The crisis at Chelsea hit bottom on Tuesday in the Premier League, and it did so in the worst way possible. What began as a bad run of results turned into an uncontrollable fire inside the locker room.

After falling by a resounding 3-0 on their visit to Brighton, the London team suffered their seventh consecutive loss against top-flight rivals, a number that makes anyone tremble. However, the scoreboard took a backseat when the head coach, Liam Rosenior, decided to break his silence and point directly at his players.

In the language of football, it is said that players "make a mutiny" when they stop trying to force a coach out. Rarely does a coach validate this suspicion in front of microphones, but Rosenior held nothing back.

The former Racing de Strasbourg manager looked disheveled and, with brutal honesty, admitted that several of his stars simply "did not give it their all" on the field. For the coach, the attitude of the 'Blues' at Falmer Stadium was a disrespect to the history of the institution.

The post-game press conference was a real mess. The coach did not look for tactical excuses nor blame the refereeing; he aimed at the heart of the squad. "You are playing for Chelsea, I am coaching Chelsea, and if you cannot handle that, you should not be here," the strategist fired back as the international press watched in astonishment.

For Rosenior, for a professional football player to be accused of "throwing in the towel" is the worst possible insult, and Tuesday, that was the reality of his team.

Rosenior confessed to feeling "numb" because of his players' behavior, who made childish mistakes that facilitated Brighton's rout.

The disconnect between the coach's game plan and the execution on the field was so evident that even the fans, who initially doubted the coach's ability, began to rally behind him, given the obvious boycott by the players. The feeling that the locker room has "let go of" the project is already an open secret at Stamford Bridge.
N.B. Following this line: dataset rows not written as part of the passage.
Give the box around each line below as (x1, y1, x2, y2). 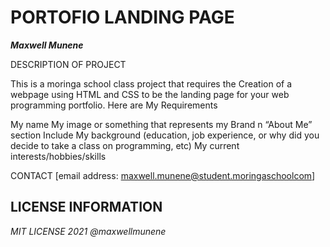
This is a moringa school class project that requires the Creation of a (10, 77, 293, 90)
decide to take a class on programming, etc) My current (10, 139, 240, 151)
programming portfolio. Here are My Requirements (10, 99, 218, 111)
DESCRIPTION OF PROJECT (10, 58, 127, 70)
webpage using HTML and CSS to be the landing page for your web (10, 88, 290, 100)
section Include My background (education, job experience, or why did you (10, 129, 320, 141)
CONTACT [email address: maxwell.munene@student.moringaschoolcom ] (10, 169, 316, 181)
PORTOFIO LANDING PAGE (10, 6, 235, 29)
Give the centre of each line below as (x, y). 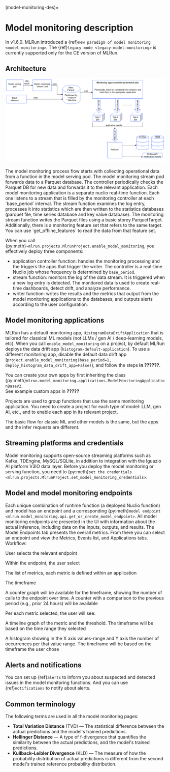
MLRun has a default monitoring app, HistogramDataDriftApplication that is (84, 332)
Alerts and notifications (43, 665)
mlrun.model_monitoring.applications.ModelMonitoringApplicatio (95, 381)
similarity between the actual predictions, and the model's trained (81, 742)
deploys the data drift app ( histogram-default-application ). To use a (78, 349)
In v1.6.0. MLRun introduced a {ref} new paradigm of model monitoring (78, 42)
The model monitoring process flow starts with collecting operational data (82, 171)
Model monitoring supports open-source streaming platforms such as (78, 455)
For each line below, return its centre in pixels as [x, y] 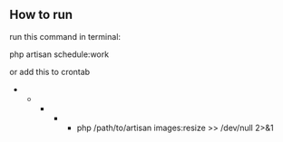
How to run [41, 15]
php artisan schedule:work [59, 54]
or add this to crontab [50, 71]
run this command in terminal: [65, 36]
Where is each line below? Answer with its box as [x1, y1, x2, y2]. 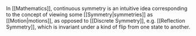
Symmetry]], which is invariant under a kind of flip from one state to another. [6, 23, 191, 30]
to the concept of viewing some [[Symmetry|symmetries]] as [6, 11, 153, 18]
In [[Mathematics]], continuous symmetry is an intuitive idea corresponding [6, 5, 188, 12]
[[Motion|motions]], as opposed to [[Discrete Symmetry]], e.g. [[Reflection [6, 17, 185, 24]
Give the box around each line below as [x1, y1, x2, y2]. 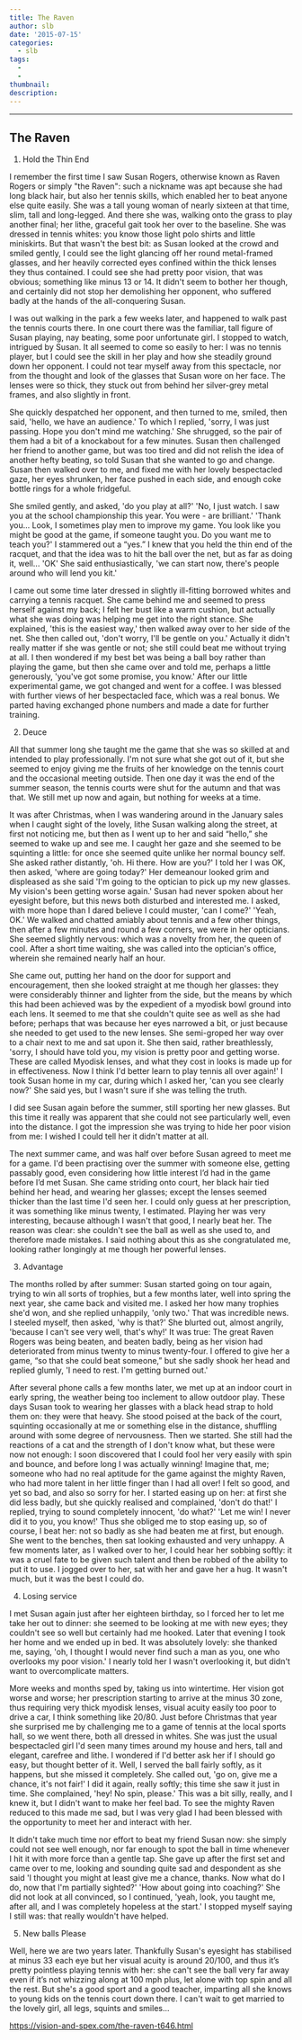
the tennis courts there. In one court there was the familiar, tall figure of [9, 323, 273, 334]
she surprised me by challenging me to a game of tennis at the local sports [9, 1722, 287, 1732]
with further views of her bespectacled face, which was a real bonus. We [9, 690, 280, 702]
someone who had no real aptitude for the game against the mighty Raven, [9, 1468, 286, 1480]
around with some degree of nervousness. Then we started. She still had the [9, 1430, 293, 1441]
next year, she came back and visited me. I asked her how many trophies [9, 1298, 280, 1309]
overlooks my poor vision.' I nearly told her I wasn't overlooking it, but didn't [9, 1656, 290, 1667]
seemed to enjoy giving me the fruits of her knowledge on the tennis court [9, 764, 285, 774]
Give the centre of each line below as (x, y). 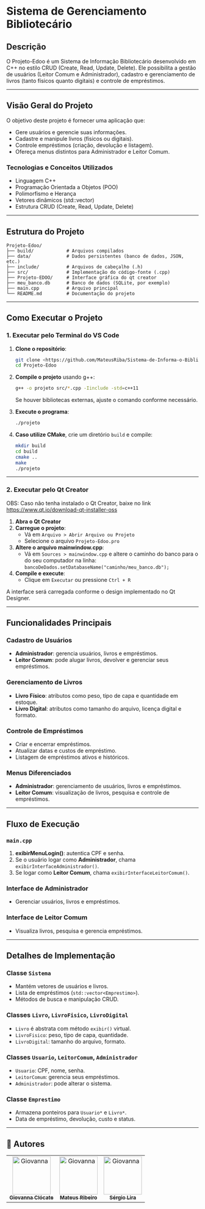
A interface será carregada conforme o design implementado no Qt (91, 591)
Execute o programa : (42, 412)
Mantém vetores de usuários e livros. (62, 986)
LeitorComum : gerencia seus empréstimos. (67, 1077)
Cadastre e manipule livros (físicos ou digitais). (74, 138)
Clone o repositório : (41, 348)
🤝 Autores (26, 1144)
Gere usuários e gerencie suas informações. (71, 132)
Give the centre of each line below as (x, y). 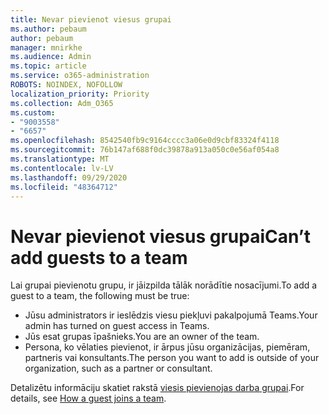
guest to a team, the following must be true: (100, 296)
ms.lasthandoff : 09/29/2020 (69, 177)
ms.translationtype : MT (60, 159)
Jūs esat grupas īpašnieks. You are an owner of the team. (142, 337)
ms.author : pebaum (48, 29)
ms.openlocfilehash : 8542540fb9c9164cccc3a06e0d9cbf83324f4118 (145, 141)
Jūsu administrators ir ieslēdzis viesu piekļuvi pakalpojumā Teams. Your (171, 315)
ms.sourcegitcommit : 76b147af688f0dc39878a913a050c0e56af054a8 (145, 150)
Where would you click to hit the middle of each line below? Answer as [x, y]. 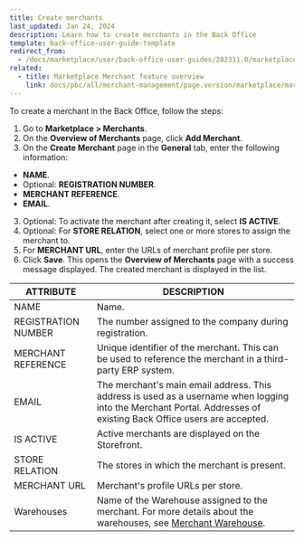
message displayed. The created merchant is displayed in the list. [144, 269]
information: [45, 157]
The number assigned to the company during [192, 321]
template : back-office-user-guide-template [93, 43]
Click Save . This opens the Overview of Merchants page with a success [158, 260]
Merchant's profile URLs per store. [170, 485]
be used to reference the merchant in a [179, 358]
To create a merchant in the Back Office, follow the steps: [116, 110]
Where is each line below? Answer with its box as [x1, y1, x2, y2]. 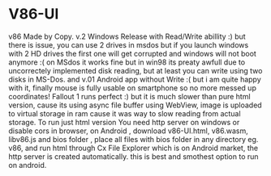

With their backs against the wall, the coach issued a final ultimatum. Next weekend, Chelsea will face Leeds United in the FA Cup, and the strategist promised that the lineup will be very different from what was seen on Tuesday.

The warning was clear: only those willing to represent the club with dignity will play. Rosenior emphasized that everyone needs to look in the mirror, including himself, to change a dynamic that today has the team mired in mediocrity.

The situation is critical, and the atmosphere feels heavy. While fans await a roster purge, the coach tries to salvage the remains of a project that was born with hope but today is dying because of locker room problems.

English football had not seen a public accusation of this caliber in a long time. If the players do not respond against Leeds, Liam Rosenior's head could be the next to fall, thus consummating the famous "mutiny."